Taxonomies might take any number of forms. One could create a hierarchical tree, with very general classes at the top, and more specific types at the bottom. [see: Adams, Anderson, Knox, Marcello, Schroeder, Veit] For instance, if language is a medium, then speech, alphabetic writing, hieroglyphics, pictographs, gesture-language, and printing might be thought of as different types of linguistic expression. One might also employ the spread-sheet approach, and simply construct two lists, one of different media, and the other of criteria for differentiating one medium from another. [see: Veith, Raoult] Differentiating criteria might include sensory distinctions such as the visual, auditory, and tactile; physical differences such as motion or stillness, material support, and dimensionality; social/cultural status (art or non-art) technical reproducibility, author function, degree of reciprocity between sender and receiver; characteristic codes (digital or analog; indexical, iconic, or symbolic). Of course, the organizing principles for a taxonomy of media are virtually endless, and the avatars of media theory have left us in no short supply of approaches: Hot and Cold, New and Old, High and Low, and so forth.
Senses
Some taxonomies attend to the five senses, or more restrictedly what Hegel called the "theoretic senses"—the eye, ear, and touch. While the very notion of audio-visual media suggests the eye and ear play a central role in sensorum produced by media, students also examined the hand in relation to tactile and touch. The resulting schemas depicted interlocked circles of the senses, replete with networks of senders and receivers intermingled in the field of mediation. [see: Houlihan, Schadlick, Bivar]
Metaphysics
Some taxonomies draw from Kantian categories like space and time, which have the seductive and perilous feature of encompassing everything by virtue of seemingly receding limits. Such approaches encountered questions like: "What resides outside time and space, and how is it perceived?" [see: Sabu, Weg] Still others used case studies to rehearse Gotthold Lessing's argument about time arts and space arts—that literature is an art of time and painting is an art of space.
Ranges, Neighborhoods, Localities
Some restricted their taxonomies to mass media [see: Adelman], digital, or in some cases, all dead or obsolete media. [see: Sandifer, Dead Media Project]. The concept of dead media is not unlike the concept of the dead lake in ecology: it’s still there but nothing is happening. With dead media, distinctions are made along the lines of: Which media are dead, which still alive?
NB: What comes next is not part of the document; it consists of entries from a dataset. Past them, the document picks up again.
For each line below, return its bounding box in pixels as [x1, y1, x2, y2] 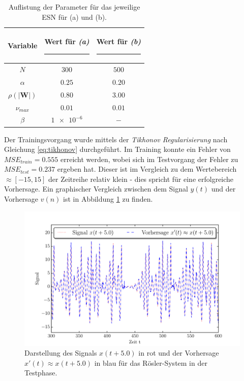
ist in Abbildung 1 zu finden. [63, 194, 153, 204]
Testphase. [24, 367, 57, 378]
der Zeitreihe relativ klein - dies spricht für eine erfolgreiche [48, 173, 234, 184]
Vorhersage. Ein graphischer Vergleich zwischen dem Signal [4, 183, 188, 194]
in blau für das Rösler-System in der [94, 357, 207, 368]
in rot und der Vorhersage [138, 347, 219, 358]
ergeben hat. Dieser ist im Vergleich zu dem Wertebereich [57, 164, 237, 174]
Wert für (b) [96, 36, 141, 47]
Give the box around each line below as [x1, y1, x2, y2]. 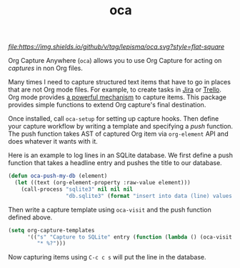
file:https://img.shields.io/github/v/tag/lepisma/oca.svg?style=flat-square [8, 42, 225, 51]
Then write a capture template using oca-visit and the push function [8, 205, 211, 214]
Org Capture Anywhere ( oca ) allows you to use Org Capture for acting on [8, 56, 222, 65]
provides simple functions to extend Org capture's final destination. [8, 101, 206, 109]
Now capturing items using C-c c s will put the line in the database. [8, 253, 206, 262]
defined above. [8, 213, 53, 222]
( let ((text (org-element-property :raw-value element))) [14, 179, 191, 187]
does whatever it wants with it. [8, 137, 99, 146]

Which ones are sick or dying? what are their pathologies? One of the most common tropes in media theory and media history is that from time to time, some media are declared to be dead. Painting is dead. Theater is dead. Photography is now dead, or in the case of chemical-based photography, at least an ailing media. Often rumors of the death of a medium are premature; the death of a medium in one place may prove to be the condition for its resurrection elsewhere.
Intermedia
Some taxonomies explored mixed or inter-media such as film to examine the ways in which media types intersect within a single medium. For instance, a few students examined the different ways in which titles, subtitles, sound, silence operate within cinema. [see: Rissman, Sabo] Others discussed how the space of the museum, like the university, is divided into departments based on media. [see: Montgomery] For example, the Museum of Modern Art, as with any major museum, is comprised of powerful and traditionally bound departments based in media types: painting, sculpture, photography. But since the 1960s, it’s been much more difficult to figure out which departments certain works of art should go into: installations that use photography and moving image can be difficult to sequester. Cindy Sherman's untitled film stills, for instance, went uneasily into the Department of Photography. The departmental structure of museum itself depends upon and often deconstructs taxonomies.
Topographies
A few students moved from concept of taxonomy to related notion of topography, treating media as spaces or habitats rather than species or organisms. [see: Beitler, Schroeder, Zinchuk]
Limits
Some students struggled with the issue of collective validity in media taxonomies, as well as and the limits of classifications of rationality in the project. [see: Roberts]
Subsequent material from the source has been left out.